** Collected data entries **
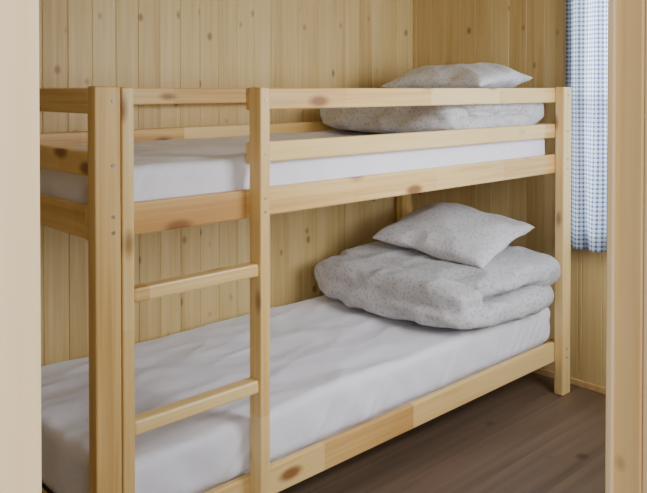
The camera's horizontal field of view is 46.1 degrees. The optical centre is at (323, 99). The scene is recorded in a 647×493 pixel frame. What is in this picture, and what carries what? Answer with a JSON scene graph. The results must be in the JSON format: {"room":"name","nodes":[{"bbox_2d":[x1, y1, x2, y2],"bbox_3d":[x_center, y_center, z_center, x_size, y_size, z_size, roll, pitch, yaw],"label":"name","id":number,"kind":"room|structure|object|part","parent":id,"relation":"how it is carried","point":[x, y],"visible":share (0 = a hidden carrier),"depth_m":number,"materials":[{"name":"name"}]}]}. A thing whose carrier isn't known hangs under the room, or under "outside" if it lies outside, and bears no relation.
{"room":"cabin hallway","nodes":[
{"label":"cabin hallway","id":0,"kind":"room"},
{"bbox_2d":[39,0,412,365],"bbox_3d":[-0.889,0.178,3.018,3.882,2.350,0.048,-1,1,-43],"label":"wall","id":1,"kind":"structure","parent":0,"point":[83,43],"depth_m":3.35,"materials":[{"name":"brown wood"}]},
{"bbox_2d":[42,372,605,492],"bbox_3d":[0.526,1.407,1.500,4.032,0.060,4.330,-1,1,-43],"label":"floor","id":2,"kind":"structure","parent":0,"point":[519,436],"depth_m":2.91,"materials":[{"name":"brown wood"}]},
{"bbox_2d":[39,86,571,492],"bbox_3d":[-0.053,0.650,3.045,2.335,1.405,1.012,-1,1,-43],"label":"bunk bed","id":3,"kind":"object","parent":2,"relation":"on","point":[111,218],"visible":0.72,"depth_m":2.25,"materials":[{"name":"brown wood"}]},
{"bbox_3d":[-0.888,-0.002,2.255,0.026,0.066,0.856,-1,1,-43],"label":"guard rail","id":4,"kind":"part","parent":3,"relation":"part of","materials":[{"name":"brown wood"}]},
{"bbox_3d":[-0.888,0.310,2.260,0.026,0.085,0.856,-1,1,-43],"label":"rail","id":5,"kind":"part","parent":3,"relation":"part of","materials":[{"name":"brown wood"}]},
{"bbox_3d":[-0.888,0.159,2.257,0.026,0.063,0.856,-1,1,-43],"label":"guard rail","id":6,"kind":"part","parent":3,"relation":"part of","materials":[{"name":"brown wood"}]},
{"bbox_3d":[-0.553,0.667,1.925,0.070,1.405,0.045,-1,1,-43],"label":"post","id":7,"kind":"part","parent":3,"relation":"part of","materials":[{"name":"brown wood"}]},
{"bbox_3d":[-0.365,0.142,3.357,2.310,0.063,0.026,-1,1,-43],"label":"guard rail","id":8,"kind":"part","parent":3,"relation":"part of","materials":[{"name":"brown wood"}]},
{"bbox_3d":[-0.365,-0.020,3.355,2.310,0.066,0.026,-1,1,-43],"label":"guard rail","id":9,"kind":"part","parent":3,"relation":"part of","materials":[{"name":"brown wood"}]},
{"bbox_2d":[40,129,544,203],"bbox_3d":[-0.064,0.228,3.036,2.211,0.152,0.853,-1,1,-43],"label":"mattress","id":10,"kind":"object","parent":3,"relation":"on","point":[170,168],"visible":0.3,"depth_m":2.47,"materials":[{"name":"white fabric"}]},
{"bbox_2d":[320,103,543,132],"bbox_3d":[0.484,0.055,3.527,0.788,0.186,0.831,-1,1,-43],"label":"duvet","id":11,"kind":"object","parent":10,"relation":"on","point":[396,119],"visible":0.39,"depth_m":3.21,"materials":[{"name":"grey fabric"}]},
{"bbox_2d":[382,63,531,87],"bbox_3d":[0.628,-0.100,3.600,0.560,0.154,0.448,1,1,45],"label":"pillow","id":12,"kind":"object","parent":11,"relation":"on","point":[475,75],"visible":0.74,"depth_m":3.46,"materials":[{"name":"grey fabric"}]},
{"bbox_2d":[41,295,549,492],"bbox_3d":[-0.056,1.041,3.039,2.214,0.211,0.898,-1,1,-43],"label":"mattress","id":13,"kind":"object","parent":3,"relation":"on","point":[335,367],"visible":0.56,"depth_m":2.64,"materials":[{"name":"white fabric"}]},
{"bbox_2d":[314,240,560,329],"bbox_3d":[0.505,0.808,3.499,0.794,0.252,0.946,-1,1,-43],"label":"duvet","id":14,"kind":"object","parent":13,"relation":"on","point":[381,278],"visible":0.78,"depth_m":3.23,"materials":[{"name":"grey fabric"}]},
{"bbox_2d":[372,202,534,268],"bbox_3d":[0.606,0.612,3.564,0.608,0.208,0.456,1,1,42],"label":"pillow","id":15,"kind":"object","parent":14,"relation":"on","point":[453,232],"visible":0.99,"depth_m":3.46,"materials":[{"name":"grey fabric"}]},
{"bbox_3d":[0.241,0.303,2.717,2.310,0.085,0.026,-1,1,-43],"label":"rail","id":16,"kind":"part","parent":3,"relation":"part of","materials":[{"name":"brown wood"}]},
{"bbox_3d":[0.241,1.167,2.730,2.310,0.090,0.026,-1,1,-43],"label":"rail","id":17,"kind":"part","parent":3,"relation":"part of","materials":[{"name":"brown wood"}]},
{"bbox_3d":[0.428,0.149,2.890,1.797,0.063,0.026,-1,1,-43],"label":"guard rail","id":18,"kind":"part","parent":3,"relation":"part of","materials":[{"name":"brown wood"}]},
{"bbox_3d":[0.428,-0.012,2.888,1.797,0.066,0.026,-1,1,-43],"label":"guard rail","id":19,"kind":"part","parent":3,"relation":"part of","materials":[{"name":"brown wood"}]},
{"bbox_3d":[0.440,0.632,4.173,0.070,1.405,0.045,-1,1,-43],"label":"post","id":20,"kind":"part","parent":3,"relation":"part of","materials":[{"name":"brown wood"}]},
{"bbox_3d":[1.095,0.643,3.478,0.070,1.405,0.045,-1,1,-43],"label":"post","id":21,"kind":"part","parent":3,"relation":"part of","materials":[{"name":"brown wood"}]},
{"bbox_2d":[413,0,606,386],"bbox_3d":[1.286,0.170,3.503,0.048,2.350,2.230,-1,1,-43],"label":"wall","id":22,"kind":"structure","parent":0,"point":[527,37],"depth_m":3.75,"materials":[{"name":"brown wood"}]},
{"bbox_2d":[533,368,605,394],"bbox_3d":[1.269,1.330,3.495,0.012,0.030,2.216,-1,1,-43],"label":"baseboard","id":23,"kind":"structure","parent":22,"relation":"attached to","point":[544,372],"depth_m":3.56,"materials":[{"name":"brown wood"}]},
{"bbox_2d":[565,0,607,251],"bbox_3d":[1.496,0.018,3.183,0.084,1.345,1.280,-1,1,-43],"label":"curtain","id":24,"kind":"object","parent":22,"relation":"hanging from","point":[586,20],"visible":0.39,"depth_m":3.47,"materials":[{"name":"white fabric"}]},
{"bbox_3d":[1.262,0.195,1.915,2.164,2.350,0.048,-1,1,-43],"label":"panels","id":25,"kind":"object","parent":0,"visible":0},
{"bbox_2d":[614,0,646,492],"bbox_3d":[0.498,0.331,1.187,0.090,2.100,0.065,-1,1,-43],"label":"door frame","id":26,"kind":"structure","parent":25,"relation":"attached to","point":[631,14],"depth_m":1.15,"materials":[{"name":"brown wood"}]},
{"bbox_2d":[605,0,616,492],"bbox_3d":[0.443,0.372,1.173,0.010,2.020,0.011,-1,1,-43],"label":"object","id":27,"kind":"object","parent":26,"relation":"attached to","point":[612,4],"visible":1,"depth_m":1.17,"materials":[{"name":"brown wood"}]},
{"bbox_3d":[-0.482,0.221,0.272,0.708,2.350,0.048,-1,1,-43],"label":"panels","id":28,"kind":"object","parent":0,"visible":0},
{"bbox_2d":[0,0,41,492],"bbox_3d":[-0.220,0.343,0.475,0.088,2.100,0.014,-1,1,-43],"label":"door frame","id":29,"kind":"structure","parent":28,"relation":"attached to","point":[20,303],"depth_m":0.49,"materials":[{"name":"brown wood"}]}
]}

** WHAT THIS TASK INVOLVES **
Every line in the records above that contains the word "cabin" is to be copied out.

** WRITTEN RESPONSE **
{"room":"cabin hallway","nodes":[
{"label":"cabin hallway","id":0,"kind":"room"},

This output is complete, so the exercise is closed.